O ex-prefeito lembrou que nomeou uma praça na rua Eugenio Salerno de Praça Alexandre Vannucchi Leme. Outro momento de destaque em seu governo, segundo Mendes, foi a concessão de anistia política aos servidores cassados para reintegração de seus cargos públicos, destacando que o Executivo de Sorocaba foi o primeiro no país a fazê-lo.
A deputada Iara Bernardi, ressaltou a importância do papel da Administração Municipal de Theodoro Mendes, inclusive como apoio aos militantes sorocabanos. Sobre o monitoramento dos movimentos e de seu governo por militares, o ex-prefeito respondeu que se isso ocorria, não tinha conhecimento.
Preso mais jovem: Em seguida, o jornalista e pesquisador Renato Dias Batista falou sobre seu irmão, o sorocabano Marco Antônio Dias Batista, o preso político mais jovem do Brasil. Desaparecido aos 15 anos, seu corpo não foi encontrado até hoje. Nascido em 1954 em Sorocaba, Marco Antônio mudou-se de Sorocaba com a família em 1960, quando seguiu para o Estado de Goiás.

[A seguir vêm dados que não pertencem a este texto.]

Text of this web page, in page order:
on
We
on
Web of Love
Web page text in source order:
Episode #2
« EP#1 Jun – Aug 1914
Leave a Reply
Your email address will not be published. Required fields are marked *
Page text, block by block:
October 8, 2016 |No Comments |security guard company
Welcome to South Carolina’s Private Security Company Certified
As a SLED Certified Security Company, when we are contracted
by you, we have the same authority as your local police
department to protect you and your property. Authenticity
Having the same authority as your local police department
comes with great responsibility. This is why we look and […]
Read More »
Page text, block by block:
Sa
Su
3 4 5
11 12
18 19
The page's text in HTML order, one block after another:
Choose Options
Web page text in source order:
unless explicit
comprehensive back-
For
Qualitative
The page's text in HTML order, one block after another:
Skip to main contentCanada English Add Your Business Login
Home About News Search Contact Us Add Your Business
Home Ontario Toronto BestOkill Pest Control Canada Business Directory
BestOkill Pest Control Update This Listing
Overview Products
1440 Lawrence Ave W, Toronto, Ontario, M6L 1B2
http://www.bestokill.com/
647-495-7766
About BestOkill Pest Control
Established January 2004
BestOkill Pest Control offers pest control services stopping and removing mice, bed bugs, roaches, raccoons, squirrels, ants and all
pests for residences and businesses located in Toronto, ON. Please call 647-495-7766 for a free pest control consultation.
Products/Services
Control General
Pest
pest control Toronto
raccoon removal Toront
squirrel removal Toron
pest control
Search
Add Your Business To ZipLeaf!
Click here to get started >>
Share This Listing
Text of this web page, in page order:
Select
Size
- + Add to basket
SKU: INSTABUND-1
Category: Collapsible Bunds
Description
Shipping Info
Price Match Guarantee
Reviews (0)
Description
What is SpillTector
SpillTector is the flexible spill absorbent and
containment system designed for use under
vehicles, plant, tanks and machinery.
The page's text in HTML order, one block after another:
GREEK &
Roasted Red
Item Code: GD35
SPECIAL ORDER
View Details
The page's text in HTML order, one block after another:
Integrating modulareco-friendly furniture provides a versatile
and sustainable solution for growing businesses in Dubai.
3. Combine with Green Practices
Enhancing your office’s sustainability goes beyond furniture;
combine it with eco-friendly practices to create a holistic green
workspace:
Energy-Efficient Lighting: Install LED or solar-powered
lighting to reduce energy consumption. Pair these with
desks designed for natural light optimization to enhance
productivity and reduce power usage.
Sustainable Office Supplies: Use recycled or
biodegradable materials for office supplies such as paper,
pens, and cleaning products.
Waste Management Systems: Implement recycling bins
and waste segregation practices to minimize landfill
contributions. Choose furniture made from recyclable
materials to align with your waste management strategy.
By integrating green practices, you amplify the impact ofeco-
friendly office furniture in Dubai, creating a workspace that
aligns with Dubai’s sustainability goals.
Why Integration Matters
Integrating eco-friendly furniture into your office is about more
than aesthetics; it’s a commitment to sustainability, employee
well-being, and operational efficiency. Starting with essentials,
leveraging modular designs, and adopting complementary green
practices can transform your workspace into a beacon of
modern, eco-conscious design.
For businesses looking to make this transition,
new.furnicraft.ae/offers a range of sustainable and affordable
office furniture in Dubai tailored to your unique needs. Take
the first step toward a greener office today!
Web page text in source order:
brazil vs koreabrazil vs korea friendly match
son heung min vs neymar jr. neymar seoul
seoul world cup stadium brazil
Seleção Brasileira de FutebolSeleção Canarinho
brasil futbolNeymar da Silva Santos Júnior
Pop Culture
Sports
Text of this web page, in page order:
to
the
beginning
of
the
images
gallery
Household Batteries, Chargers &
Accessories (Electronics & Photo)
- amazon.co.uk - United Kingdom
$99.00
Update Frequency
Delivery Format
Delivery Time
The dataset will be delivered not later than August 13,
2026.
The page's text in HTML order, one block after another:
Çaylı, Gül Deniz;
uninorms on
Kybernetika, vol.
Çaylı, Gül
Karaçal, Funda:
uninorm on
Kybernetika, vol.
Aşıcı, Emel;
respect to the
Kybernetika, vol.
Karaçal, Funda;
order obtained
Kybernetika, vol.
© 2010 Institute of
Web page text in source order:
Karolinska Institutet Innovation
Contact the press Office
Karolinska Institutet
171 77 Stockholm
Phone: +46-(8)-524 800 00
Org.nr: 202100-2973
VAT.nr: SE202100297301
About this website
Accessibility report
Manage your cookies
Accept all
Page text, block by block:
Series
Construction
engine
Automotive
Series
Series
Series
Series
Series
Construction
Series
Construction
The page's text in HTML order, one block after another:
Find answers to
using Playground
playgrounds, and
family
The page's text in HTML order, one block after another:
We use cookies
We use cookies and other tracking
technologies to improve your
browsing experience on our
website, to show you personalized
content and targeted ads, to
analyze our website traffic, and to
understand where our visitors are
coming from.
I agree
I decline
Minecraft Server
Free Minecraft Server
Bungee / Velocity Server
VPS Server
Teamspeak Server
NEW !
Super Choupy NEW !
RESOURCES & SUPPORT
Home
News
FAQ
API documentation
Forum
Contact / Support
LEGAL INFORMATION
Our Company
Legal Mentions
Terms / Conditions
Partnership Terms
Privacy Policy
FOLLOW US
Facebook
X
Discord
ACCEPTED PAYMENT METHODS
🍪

O jornalista falou sobre a trajetória do irmão como militante, preso em maio de 1970 por Marcos Antonio de Brito Fleury. Também relatou a luta de sua mãe, Maria de Campos Batista, na busca do irmão e pelo atestado de óbito e seus restos mortais. Ela morreu em 2005 num acidente de carro, quando voltava de uma audiência em Brasília com o ministro da Justiça e vice-prefeito, José Alencar. Com sua morte, a família deu prosseguimento a seu trabalho em busca dos restos mortais de Marco Antônio.
Iara Bernardi ressaltou que Alexandre Vannucchi Leme e Marco Antônio Dias Batista foram os dois nomes simbólicos na luta contra a repressão em Sorocaba. E em resposta ao professor Daniel Lopes, o jornalista afirmou que não existe evidência de que a morte de sua mãe tenha sido um atentado, ao contrário do aconteceu com a estilista Zuzu Angel.
O último a depor foi Plácido Mazon Filho que falou sobre a trajetória de seu pai Plácido Mazon. Filiado ao PTB, Mazon foi presidente do diretório, candidato a vereador, presidente do sindicato da construção civil e juiz classista. O sindicalista foi preso em Sorocaba logo no começo do Golpe Militar – quatro dias após o golpe, por Severino Duarte Pereira, pois dirigia liderança da classe trabalhadora que representava. Segundo Filho, Plácido Mazon não sofreu torturas físicas, mas psicológicas, talvez pelo fato de não ter sido transferido para São Paulo. O depoente registrou que sua mãe foi a maior responsável pela soltura de seus pai.
Na próxima segunda-feira, 11, a partir das 9 horas, a Comissão da Verdade realiza nova rodada de oitivas. Todos os depoimentos são gravados, arquivados e comporão o relatório final, que será enviado à Comissão Nacional da Verdade ainda este ano.